Collective Lipid Bilayer Dynamics Excited by Surface Acoustic Waves

We use standing surface acoustic waves to induce coherent phonons in model lipid multilayers deposited on a piezoelectric surface. Probing the structure by phase-controlled stroboscopic x-ray pulses we find that the internal lipid bilayer electron density profile oscillates in response to the externally driven motion of the lipid film. The structural response to the well-controlled motion is a strong indication that bilayer structure and membrane fluctuations are intrinsically coupled, even though these structural changes are averaged out in equilibrium and time integrating measurements. Here the effects are revealed by a timing scheme with temporal resolution on the picosecond scale in combination with the sub-nm spatial resolution, enabled by high brilliance synchrotron x-ray reflectivity.

Figure 1

(a) Multilamellar stacks of lipid bilayers deposited on the piezoelectric ${\mathrm{LiNbO}}_3$ substrate of a SAW device. (b) By application of a rf signal to the IDTs, standing waves or propagating SAW pulses are induced. The ultrafast response of (c) the averaged bilayer electron density profile $\mathrm{\Delta }\rho (z)$ is measured by (d) time resolved (phase locked) x-ray reflectivity experiments.

Figure 2

The integrated intensities $I(h,\varphi )$ of the first four diffraction orders $h$ of the multilamellar lipid stack plotted as a function of relative phase $\varphi$. Individual intensity traces $I(h,\varphi )$ are out of phase, pointing to a complex interaction between the SAW and the lipid multilayer structure. The plots have been shifted for clarity.

Figure 3

(a) Structural dynamics of the lipid bilayer in response to the acoustic excitation by the SAW, as quantified by the time resolved electron density profile, shown for selected phase angles $\varphi$ along with the equilibrium reference profile (dashed line).
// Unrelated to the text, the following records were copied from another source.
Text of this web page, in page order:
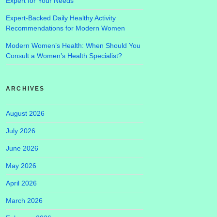
Expert-Backed Daily Healthy Activity
Recommendations for Modern Women
Modern Women’s Health: When Should You
Consult a Women’s Health Specialist?
ARCHIVES
August 2026
July 2026
June 2026
May 2026
April 2026
March 2026
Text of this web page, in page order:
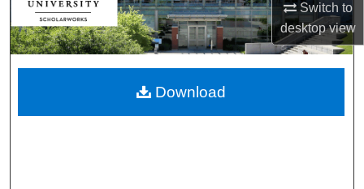
Switch to
desktopview
Browse Collections
My Account
About
Download
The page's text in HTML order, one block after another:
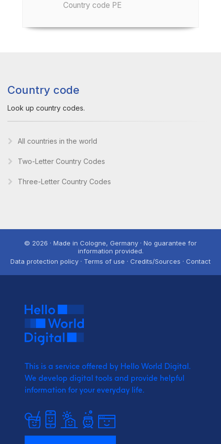
Country code PE
Country code
Look up country codes.
All countries in the world
Two-Letter Country Codes
Three-Letter Country Codes
© 2026 · Made in Cologne, Germany · No guarantee for
information provided.
Data protection policy · Terms of use · Credits/Sources · Contact
This is a service offered by Hello World Digital.
We develop digital tools and provide helpful
information for your everyday life.
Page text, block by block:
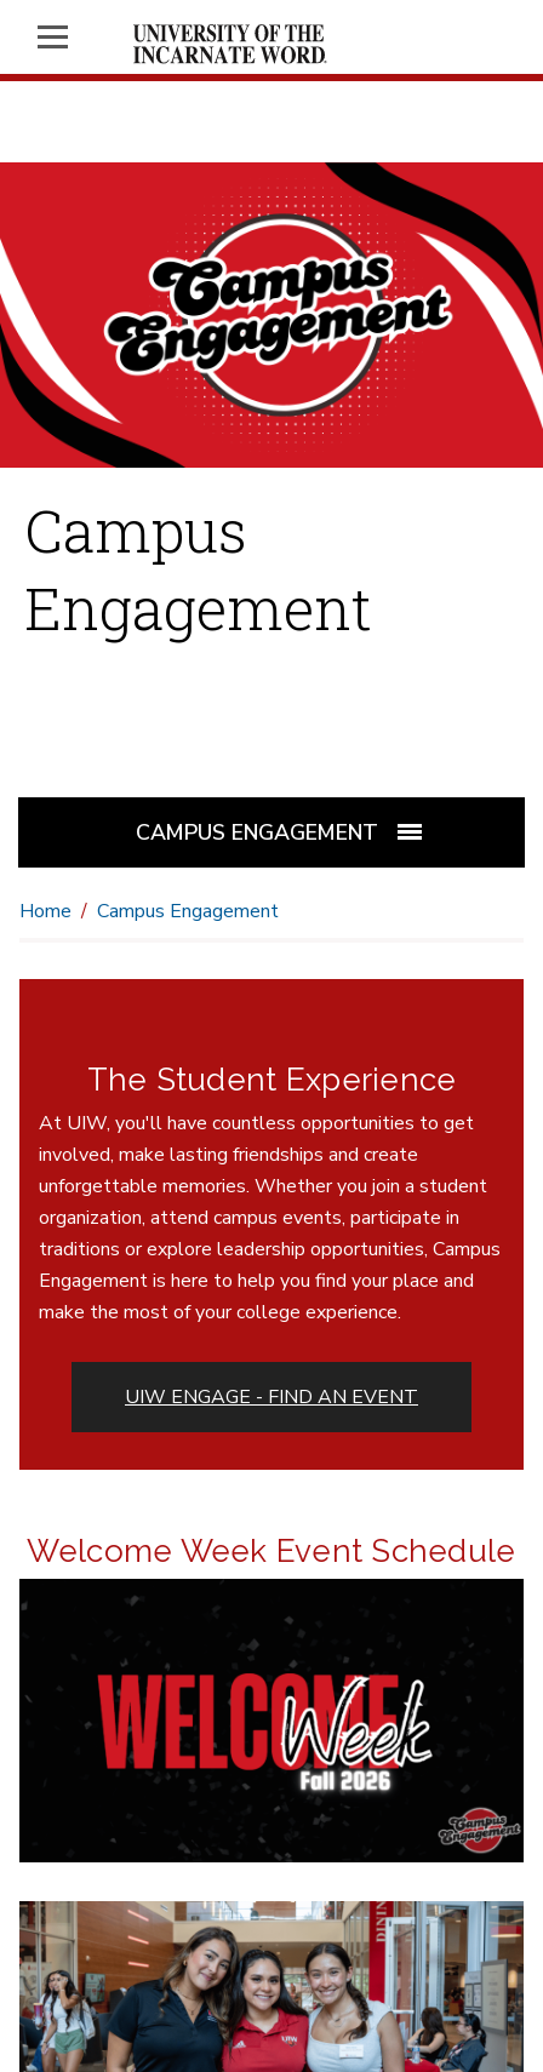
Campus
Engagement
CAMPUS ENGAGEMENT
Home Campus Engagement
The Student Experience
At UIW, you'll have countless opportunities to get
involved, make lasting friendships and create
unforgettable memories. Whether you join a student
organization, attend campus events, participate in
traditions or explore leadership opportunities, Campus
Engagement is here to help you find your place and
make the most of your college experience.
UIW ENGAGE - FIND AN EVENT
Welcome Week Event Schedule
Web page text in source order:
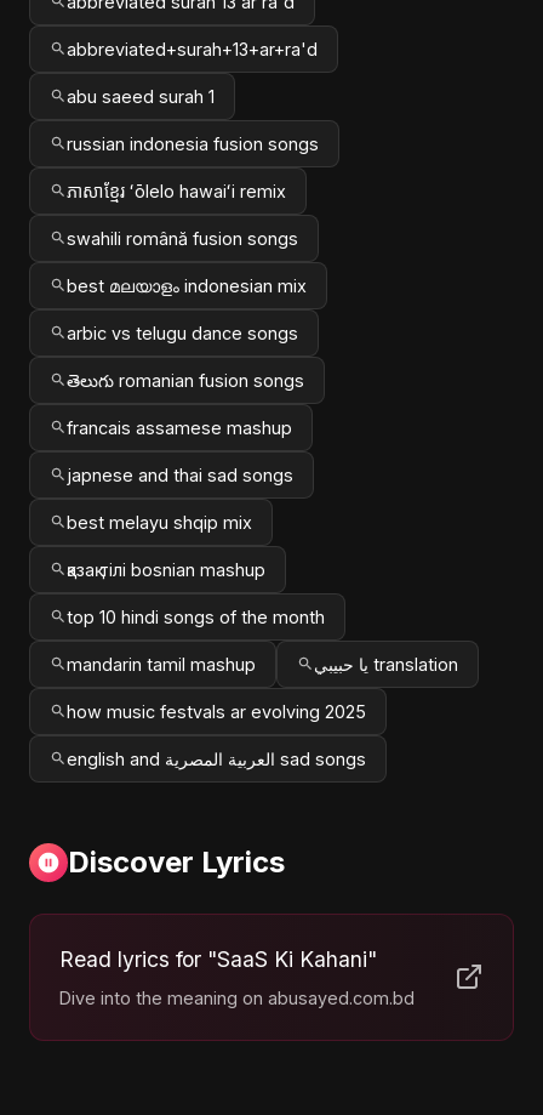
abbreviated+surah+13+ar+ra'd
abu saeed surah 1
russian indonesia fusion songs
ភាសាខ្មែរ ʻōlelo hawaiʻi remix
swahili română fusion songs
best മലയാളം indonesian mix
arbic vs telugu dance songs
తెలుగు romanian fusion songs
francais assamese mashup
japnese and thai sad songs
best melayu shqip mix
қазақ тілі bosnian mashup
top 10 hindi songs of the month
mandarin tamil mashup يا حبيبي translation
how music festvals ar evolving 2025
english and العربية المصرية sad songs
Discover Lyrics
Read lyrics for "SaaS Ki Kahani"
Dive into the meaning on abusayed.com.bd
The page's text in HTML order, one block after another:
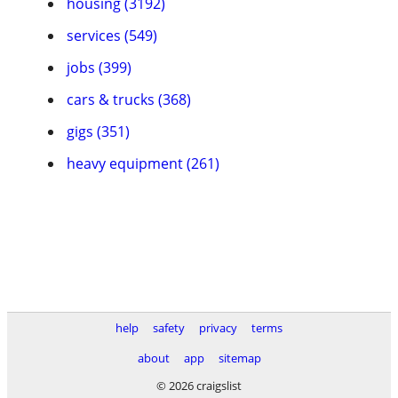
services (549)
jobs (399)
cars & trucks (368)
gigs (351)
heavy equipment (261)
help safety privacy
terms
about
app
sitemap
© 2026 craigslist
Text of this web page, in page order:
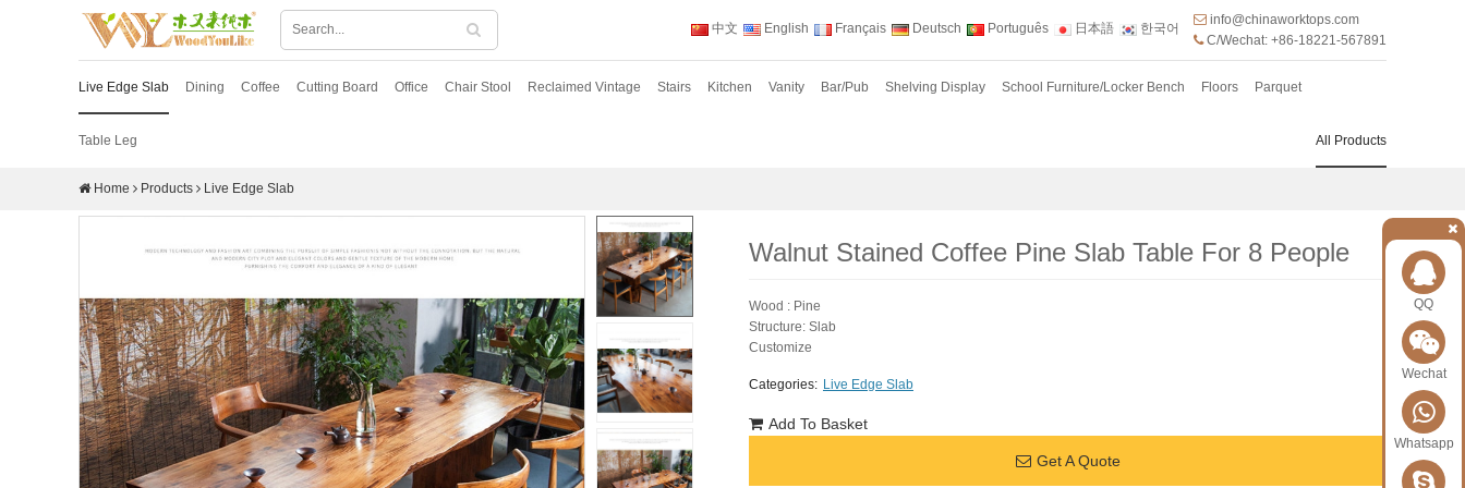
中文 English Français Deutsch Português 日本語 한국어
info@chinaworktops.com
C/Wechat: +86-18221-567891
Live Edge Slab Dining Coffee Cutting Board Office Chair Stool Reclaimed Vintage Stairs Kitchen Vanity Bar/Pub Shelving Display School Furniture/Locker Bench Floors Parquet
Table Leg All Products
Home Products Live Edge Slab
Walnut Stained Coffee Pine Slab Table For 8 People
Wood : Pine
Structure: Slab
Customize
Categories: Live Edge Slab
Add To Basket
Get A Quote
QQ
Wechat
Whatsapp
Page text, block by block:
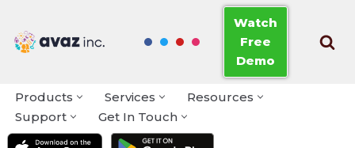
Skip
Watch
Free
Demo
Products Services
Resources
Support
Get In Touch

Pronounced variations of the resulting relative electron density $\mathrm{\Delta }\rho (z,\varphi )$ are observed. The density variations are accompanied by a variation of membrane thickness. (b) Characteristic bilayer parameters (membrane thickness and headgroup width) extracted from $\mathrm{\Delta }\rho (z,\varphi )$. The maxima in the headgroup width $d_{hw}$ are accompanied by minima of the membrane thickness $d_{hh}$, and (c) a reduction of the electron density in the headgroup region (negative excess density) compensated for by a density increase in the tail region (positive excess density).